- Genre: anthology
- Written by: Michael Jenkins; Brian Bell;
- Country of origin: Australia
- Original language: English
- No. of seasons: 1
- No. of episodes: 4

Production
- Producer: Brian Bell
- Running time: 30 mins
- Production company: ABC

Original release
- Network: ABC
- Release: 1972 – 1972

= Quartet (Australian TV series) =

Quartet is a 1972 four-part television series, produced for the Australian Broadcasting Corporation.

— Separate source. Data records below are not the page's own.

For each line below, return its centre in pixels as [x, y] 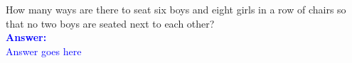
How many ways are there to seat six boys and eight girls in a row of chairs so [176, 9]
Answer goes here [44, 51]
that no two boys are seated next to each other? [110, 23]
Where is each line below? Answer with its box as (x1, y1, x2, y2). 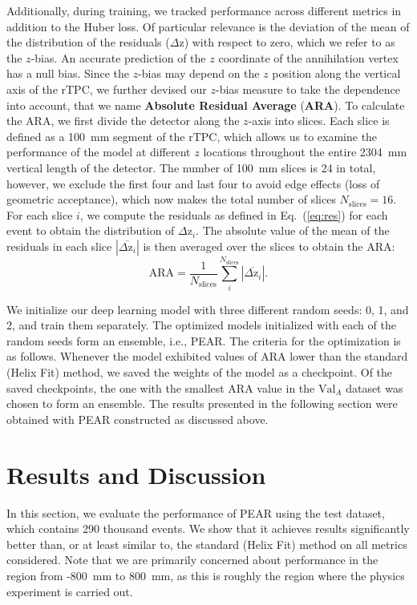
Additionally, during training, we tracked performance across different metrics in (6, 2, 402, 18)
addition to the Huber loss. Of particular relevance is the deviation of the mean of (6, 18, 410, 34)
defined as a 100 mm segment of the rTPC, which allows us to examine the (6, 127, 378, 144)
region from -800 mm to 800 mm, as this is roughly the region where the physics (6, 567, 405, 583)
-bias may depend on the (138, 65, 260, 82)
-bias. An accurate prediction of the (30, 49, 206, 66)
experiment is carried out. (6, 583, 133, 599)
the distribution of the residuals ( (6, 34, 170, 50)
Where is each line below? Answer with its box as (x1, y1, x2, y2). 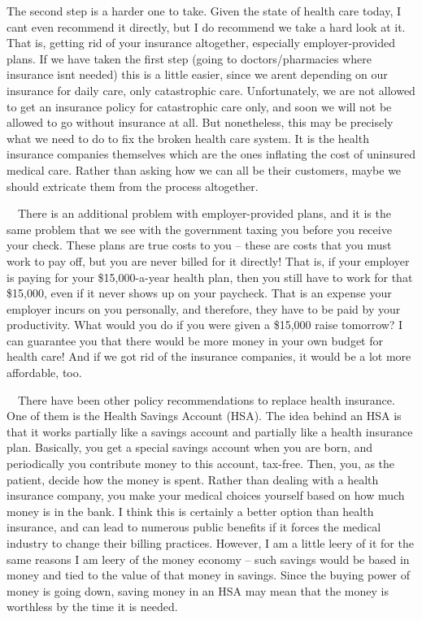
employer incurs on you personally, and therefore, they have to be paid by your (7, 300, 401, 317)
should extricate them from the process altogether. (7, 177, 259, 194)
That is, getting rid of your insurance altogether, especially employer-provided (7, 34, 396, 51)
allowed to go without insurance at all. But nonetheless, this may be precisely (7, 114, 394, 131)
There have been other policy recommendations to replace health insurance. (17, 391, 395, 408)
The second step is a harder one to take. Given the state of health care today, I (7, 2, 402, 19)
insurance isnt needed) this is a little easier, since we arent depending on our (7, 66, 388, 83)
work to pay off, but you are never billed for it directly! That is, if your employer (7, 252, 410, 269)
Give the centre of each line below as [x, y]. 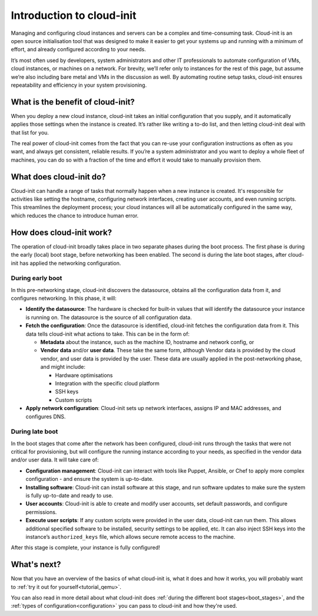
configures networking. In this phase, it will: [64, 299]
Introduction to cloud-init [74, 15]
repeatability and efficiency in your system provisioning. [79, 85]
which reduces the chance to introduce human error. [75, 215]
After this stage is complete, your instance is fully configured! [85, 548]
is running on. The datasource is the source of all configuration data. [109, 317]
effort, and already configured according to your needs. [79, 50]
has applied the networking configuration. [70, 263]
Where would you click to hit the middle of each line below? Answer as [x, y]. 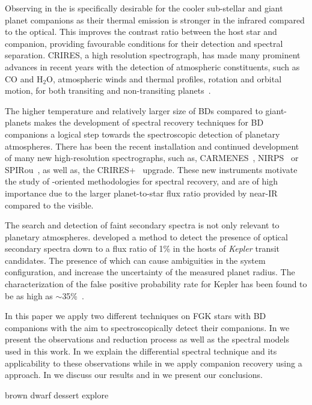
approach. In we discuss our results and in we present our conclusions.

The series consisted of four stand alone episodes. It followed another anthology series, A Time for Love.

==Cast==
- Jane Harders
- Shane Porteous
- Helen Morse
- Serge Lazareff as Marlon
- Don Barkham
- Kate Fitzpatrick
- Brian James as Geoffrey
- Jessica Noad as Louise
- Sheila Helpman
- Neva Carr Glyn
- Graham Rouse
- Maggie Ohlbeck

==Episodes==

| No. | Episode | Writer/s | Producer | Starring | Air date | Ref. |
| 1 | "Jane Courtney, That's Who" | Michael Jenkins, Brian Bell | Brian Bell | Jane Harders, Shane Porteous | 31 May 1972 |  |
| 2 | "The Last Great Journey" | Michael Jenkins, Brian Bell |  | Helen Morse, Serge Lazareff | 7 June 1972 |  |
| 3 | "Naked Figure on a Park Bench" | Michael Jenkins, Brian Bell |  | Don Barkham, Kate Fitzpatrick | 14 June 1972 |  |
Ninian Wade, owner of an ad agency, uses their skill to manipulate.
| 4 | "Geoffrey and Louise" | Michael Jenkins, Brian Bell |  | Brian James, Jessica Noad | 21 June 1972 |  |

Episodes aired a week later in Melbourne.

==Reception==
The Age’s Teletopics column praised Jane Harders' acting in the first episode but called the story "flimsy". John Pinkney of The Age, commenting on the first two episodes, praised the scripting, production and the technical work but criticised some of the acting, stating "too many actors continue to bray their roles... to offer up Mo McCackie caricatures instead of performances." Also in The Age, Pat Dreverman gave a mixed review to "The Last Great Journey", writing "The main faults I fear were in the script – some dreadfully corny lines more suited to the music hall." In The Bulletin, Don Anderson gave it a mixed review, stating "While there are some blatant gaucheries in the programs that might well embarrass the ABC, there are quiet strengths, particularly acting strengths that make two of them worth viewing."